__The problem__: The task calls for the lines from the start of the entries below through the line with "Lacroix de Laysotte", given again verbatim, with every picture dropped.
**** Source data
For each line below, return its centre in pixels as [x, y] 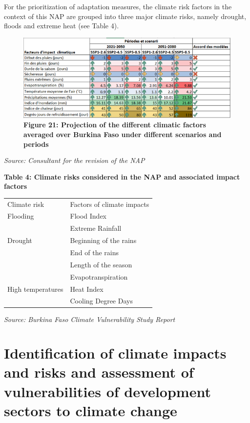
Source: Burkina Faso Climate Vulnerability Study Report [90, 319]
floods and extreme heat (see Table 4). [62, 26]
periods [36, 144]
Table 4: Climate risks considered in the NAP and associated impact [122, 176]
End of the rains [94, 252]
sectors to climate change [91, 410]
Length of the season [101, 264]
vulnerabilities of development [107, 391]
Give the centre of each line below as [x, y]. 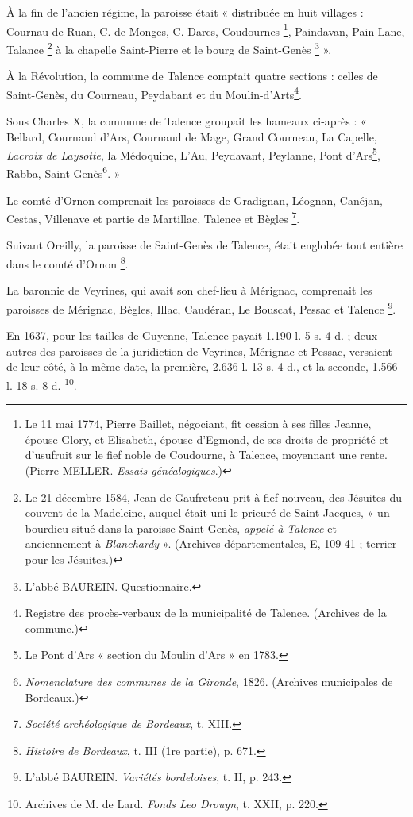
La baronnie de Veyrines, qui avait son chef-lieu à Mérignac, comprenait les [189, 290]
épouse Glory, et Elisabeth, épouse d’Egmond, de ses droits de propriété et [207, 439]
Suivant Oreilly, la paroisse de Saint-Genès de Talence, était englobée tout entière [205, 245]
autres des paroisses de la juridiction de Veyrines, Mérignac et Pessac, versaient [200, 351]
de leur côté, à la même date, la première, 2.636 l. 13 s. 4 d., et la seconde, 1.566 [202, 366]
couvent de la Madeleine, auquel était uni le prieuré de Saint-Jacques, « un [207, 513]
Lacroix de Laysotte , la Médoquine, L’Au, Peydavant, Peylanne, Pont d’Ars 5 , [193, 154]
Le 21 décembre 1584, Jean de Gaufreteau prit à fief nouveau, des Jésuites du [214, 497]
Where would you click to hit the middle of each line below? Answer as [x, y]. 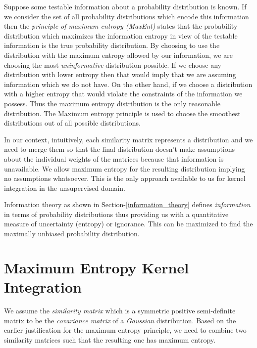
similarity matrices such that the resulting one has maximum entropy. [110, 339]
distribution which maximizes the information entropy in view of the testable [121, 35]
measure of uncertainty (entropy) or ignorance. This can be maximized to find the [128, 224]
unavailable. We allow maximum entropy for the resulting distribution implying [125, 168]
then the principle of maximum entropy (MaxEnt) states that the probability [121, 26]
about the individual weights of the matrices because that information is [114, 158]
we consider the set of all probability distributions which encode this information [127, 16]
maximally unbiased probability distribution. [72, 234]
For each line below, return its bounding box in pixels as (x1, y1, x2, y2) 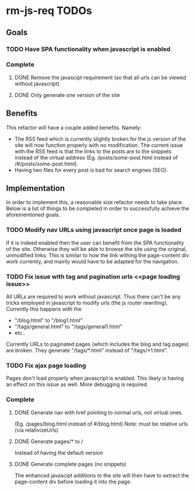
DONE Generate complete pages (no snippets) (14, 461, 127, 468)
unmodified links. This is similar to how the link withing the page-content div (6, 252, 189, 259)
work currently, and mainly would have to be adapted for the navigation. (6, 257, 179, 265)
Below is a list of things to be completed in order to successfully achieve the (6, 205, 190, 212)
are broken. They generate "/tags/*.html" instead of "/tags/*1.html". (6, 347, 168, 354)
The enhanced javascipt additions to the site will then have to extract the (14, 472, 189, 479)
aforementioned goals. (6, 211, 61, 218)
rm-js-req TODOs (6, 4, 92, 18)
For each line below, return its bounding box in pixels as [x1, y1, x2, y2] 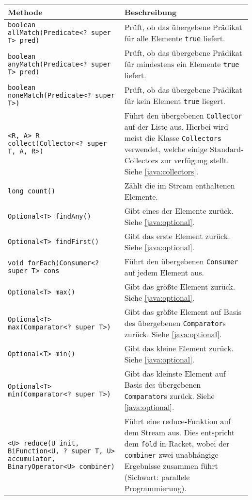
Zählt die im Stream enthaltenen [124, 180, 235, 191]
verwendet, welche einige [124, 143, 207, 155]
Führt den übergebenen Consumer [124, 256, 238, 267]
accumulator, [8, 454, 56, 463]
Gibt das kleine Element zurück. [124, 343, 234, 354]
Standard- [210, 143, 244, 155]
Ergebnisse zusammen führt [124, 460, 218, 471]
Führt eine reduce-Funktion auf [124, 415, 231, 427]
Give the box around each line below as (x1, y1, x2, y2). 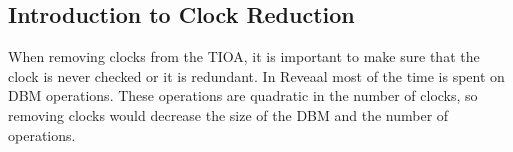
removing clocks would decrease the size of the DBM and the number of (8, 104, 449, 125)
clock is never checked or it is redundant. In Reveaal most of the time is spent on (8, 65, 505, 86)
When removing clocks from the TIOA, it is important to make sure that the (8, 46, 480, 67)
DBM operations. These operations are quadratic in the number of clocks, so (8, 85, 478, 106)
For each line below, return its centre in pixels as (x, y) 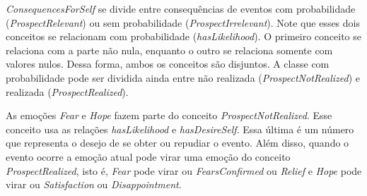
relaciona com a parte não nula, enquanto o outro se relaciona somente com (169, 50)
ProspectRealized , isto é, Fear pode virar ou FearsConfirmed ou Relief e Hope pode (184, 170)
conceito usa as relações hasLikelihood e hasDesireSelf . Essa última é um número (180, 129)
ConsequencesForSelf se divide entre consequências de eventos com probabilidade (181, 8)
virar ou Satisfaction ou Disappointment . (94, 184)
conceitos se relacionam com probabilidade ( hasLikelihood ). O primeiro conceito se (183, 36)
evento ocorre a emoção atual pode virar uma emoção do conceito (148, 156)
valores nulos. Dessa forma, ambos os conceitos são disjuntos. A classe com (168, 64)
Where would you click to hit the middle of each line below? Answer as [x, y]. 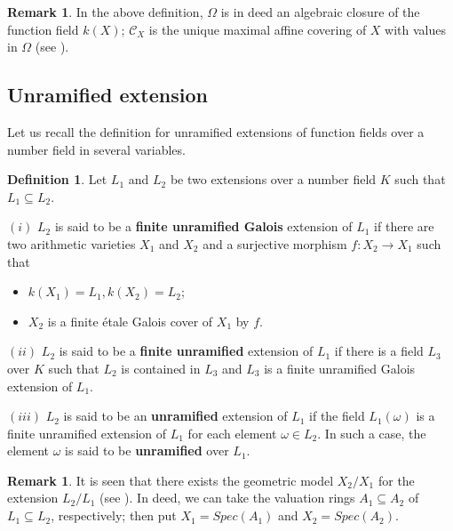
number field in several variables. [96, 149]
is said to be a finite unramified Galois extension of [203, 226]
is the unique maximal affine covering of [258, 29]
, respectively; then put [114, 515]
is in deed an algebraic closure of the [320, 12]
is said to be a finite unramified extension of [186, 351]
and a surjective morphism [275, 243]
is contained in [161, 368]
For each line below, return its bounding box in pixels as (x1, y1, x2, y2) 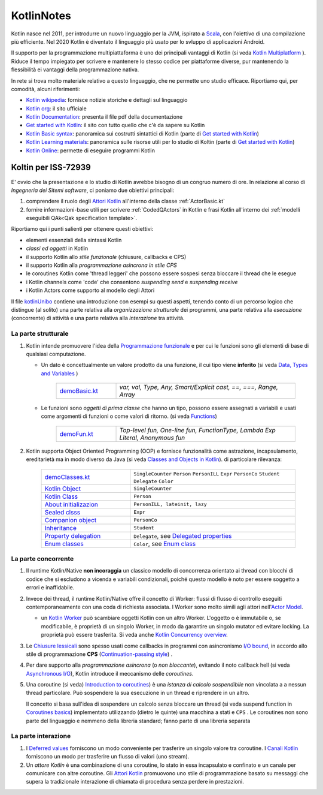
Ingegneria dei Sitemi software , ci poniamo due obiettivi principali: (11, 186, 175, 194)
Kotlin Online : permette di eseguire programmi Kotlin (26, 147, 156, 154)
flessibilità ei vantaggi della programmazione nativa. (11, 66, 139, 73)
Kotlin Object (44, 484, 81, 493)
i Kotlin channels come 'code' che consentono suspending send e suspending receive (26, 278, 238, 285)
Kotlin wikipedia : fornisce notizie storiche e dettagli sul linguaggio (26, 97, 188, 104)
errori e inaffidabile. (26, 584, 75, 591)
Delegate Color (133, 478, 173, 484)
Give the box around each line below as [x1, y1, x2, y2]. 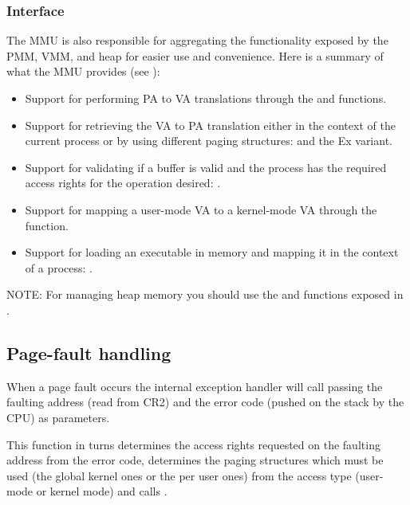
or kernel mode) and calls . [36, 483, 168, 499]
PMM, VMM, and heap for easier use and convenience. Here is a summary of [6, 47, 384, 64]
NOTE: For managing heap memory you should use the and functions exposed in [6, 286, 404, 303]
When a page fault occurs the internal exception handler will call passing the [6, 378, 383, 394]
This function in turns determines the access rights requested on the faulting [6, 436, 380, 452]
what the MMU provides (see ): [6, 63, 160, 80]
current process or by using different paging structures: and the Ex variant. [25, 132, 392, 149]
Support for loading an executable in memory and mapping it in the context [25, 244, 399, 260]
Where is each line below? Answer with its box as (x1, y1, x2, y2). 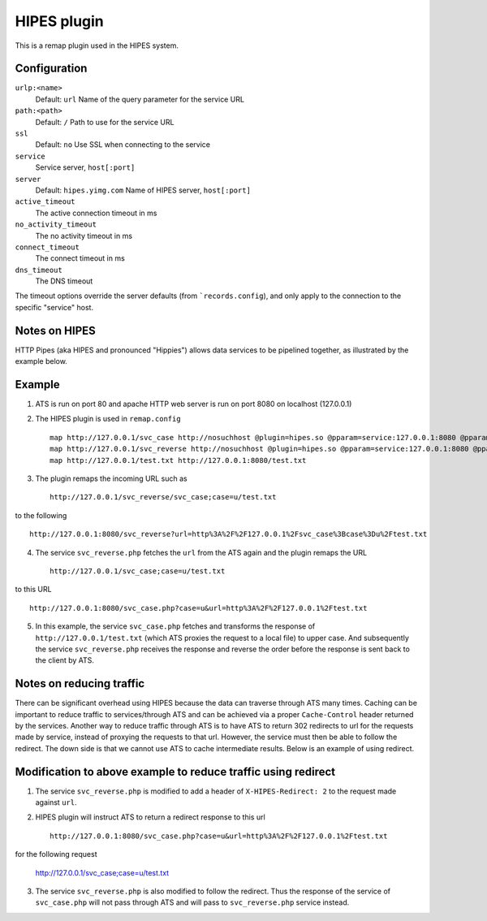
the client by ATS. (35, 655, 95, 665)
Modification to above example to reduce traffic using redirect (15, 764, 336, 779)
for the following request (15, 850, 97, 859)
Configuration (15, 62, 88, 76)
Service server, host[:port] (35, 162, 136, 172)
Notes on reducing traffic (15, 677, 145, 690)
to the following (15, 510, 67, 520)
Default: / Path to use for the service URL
********
__Task result__:
For each line below, return its centre in pixels as [x, y] 
Source: Burkina Faso Climate Vulnerability Study Report [90, 319]
floods and extreme heat (see Table 4). [62, 26]
periods [36, 144]
Table 4: Climate risks considered in the NAP and associated impact [122, 176]
End of the rains [94, 252]
sectors to climate change [91, 410]
Length of the season [101, 264]
vulnerabilities of development [107, 391]
Give the centre of each line below as [x, y]. 
La baronnie de Veyrines, qui avait son chef-lieu à Mérignac, comprenait les [189, 290]
épouse Glory, et Elisabeth, épouse d’Egmond, de ses droits de propriété et [207, 439]
Suivant Oreilly, la paroisse de Saint-Genès de Talence, était englobée tout entière [205, 245]
autres des paroisses de la juridiction de Veyrines, Mérignac et Pessac, versaient [200, 351]
de leur côté, à la même date, la première, 2.636 l. 13 s. 4 d., et la seconde, 1.566 [202, 366]
couvent de la Madeleine, auquel était uni le prieuré de Saint-Jacques, « un [207, 513]
Lacroix de Laysotte , la Médoquine, L’Au, Peydavant, Peylanne, Pont d’Ars 5 , [193, 154]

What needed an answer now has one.